Developing the Prosthetic Arm 2.0 Prototype

The 2015-2016 MESA USA Prosthetic Arm Competition (PAC) incorporates Arduino as a component to the arm. As cool as a robotic prosthetic arm sounds, the Arduino adds a whole new dimension of complexity.

As Student Assistant, it was my role to help with the production of our center’s prototype. Thus, I dedicated a month on developing the prototype, so let me walk you through the process I went through in learning Arduino and building a functional arm that can attempt the physical challenges our students will face at MESA Day.

The PAC prototype was developed through much research and much trial and error. The process I took in creating the prototype was based on brainstorming, designing, and finally building.

Before I started prototyping, I identified what the arm had to do. I looked at information about the challenges through the MESA USA Guidelines and looked at the constraints the arm had to fit. The challenges include an object relocation task, a dexterity task, and a beanbag throw. An important constraint is that the fingers of the arm had to be contracted by motors. This meant that the materials chosen for the arm had to be light enough to act as the fingers based on the strength of the motors. Also, the fingers needed some sort of grip for the object relocation and beanbag throw challenge.

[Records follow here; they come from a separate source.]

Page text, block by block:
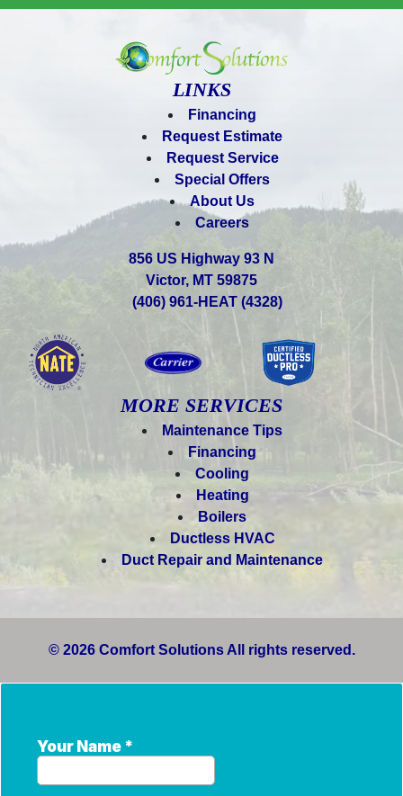
LINKS
Financing
Request Estimate
Request Service
Special Offers
About Us
Careers
856 US Highway 93 N
Victor, MT 59875
(406) 961-HEAT (4328)
MORE SERVICES
Maintenance Tips
Financing
Cooling
Heating
Boilers
Ductless HVAC
Duct Repair and Maintenance
© 2026 Comfort Solutions All rights reserved.
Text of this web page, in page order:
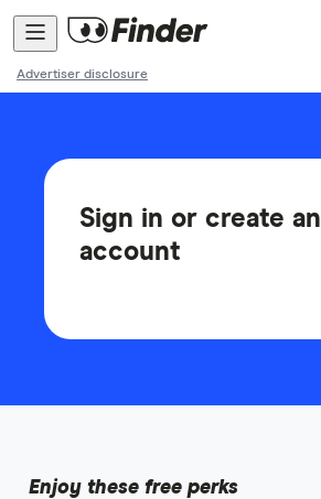
Advertiser disclosure
Sign in or create an
account
Enjoy these free perks
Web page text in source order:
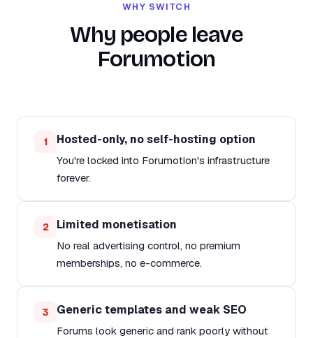
WHY SWITCH
Why people leave
Forumotion
1 Hosted-only, no self-hosting option
You're locked into Forumotion's infrastructure
forever.
2 Limited monetisation
No real advertising control, no premium
memberships, no e-commerce.
3 Generic templates and weak SEO
Forums look generic and rank poorly without
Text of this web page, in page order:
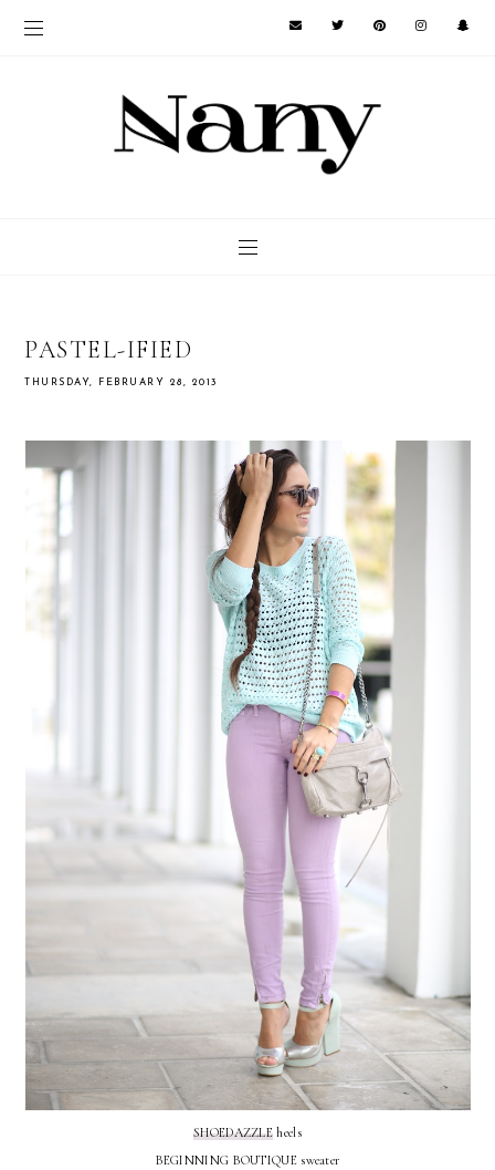
PASTEL-IFIED
THURSDAY, FEBRUARY 28, 2013
SHOEDAZZLE heels
BEGINNING BOUTIQUE sweater

After taking note of these considerations, I started drawing prototypes, researching designs, and brainstorming materials to use. The simplest way to put the arm together was to think about it in two parts: the fingers and the base. Thinking like this helped me simplify the task, which made putting the arm together easier. The design used kitchen tongs as the fingers that were pulled back against bearings so as to close and plywood as the base for it all.

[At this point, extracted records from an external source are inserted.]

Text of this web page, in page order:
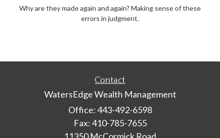
Why are they made again and again? Making sense of these
errors in judgment.
Contact
WatersEdge Wealth Management
Office: 443-492-6598
Fax: 410-785-7655
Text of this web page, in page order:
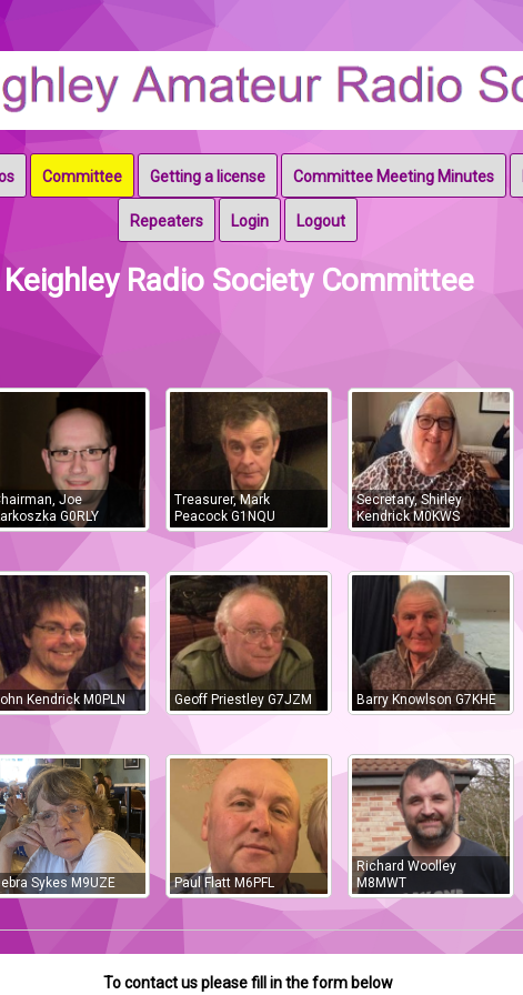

On paper the design looked great and the next step was building it. This required experimenting, failing, and repeating until the arm functioned. I tried various tongs for the motor to pull, different placings for the bearings, and different base sizes to find what works. All in all, this arm took one month to build, the majority of which was spent in trial and error.

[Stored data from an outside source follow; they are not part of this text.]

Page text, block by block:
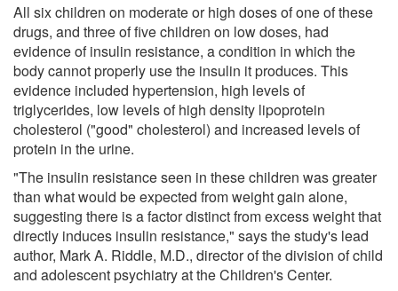
All six children on moderate or high doses of one of these
drugs, and three of five children on low doses, had
evidence of insulin resistance, a condition in which the
body cannot properly use the insulin it produces. This
evidence included hypertension, high levels of
triglycerides, low levels of high density lipoprotein
cholesterol ("good" cholesterol) and increased levels of
protein in the urine.
"The insulin resistance seen in these children was greater
than what would be expected from weight gain alone,
suggesting there is a factor distinct from excess weight that
directly induces insulin resistance," says the study's lead
author, Mark A. Riddle, M.D., director of the division of child
and adolescent psychiatry at the Children's Center.

Although going into a task like this is intimidating, having a supportive team can go a long way. I was lucky enough to have lots of help from engineers at Microsoft, coordinators at centers across the country, and fellow classmates at UW, all who provided different insights for completing this challenge and without them I wouldn’t have completed the prototype. I really advise utilizing every resource you have. Since you all will be working in teams, it would be best to split the components of the arm up. For example, if you have a team of four, two people should be in charge of Arduino components (the circuit board and programming the motors). The other two should be in charge of the mechanical aspects of the arm such as the fingers and the base of the arm. The most important piece of advice I can give is don’t be afraid to fail and go through the trial and error process; you’ll refine your arm multiple times and eventually develop something that will work. Good luck and have fun!